(Excerpts from a dataset)

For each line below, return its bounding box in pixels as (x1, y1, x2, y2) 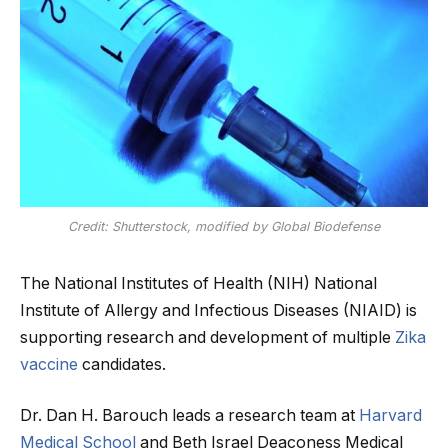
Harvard (359, 406, 422, 426)
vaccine (20, 354, 78, 374)
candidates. (78, 354, 166, 374)
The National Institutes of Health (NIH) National (20, 273, 377, 293)
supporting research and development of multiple (20, 327, 395, 347)
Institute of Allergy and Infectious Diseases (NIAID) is (20, 300, 417, 320)
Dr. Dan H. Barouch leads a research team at (20, 406, 359, 426)
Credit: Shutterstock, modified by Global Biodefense (68, 218, 380, 234)

- What is needed -
Write out the data above in full and exactly, but without the pictures.

- Answer section -
For each line below, return its bounding box in pixels as (x1, y1, x2, y2) 
Harvard (359, 406, 422, 426)
vaccine (20, 354, 78, 374)
candidates. (78, 354, 166, 374)
The National Institutes of Health (NIH) National (20, 273, 377, 293)
supporting research and development of multiple (20, 327, 395, 347)
Institute of Allergy and Infectious Diseases (NIAID) is (20, 300, 417, 320)
Dr. Dan H. Barouch leads a research team at (20, 406, 359, 426)
Credit: Shutterstock, modified by Global Biodefense (68, 218, 380, 234)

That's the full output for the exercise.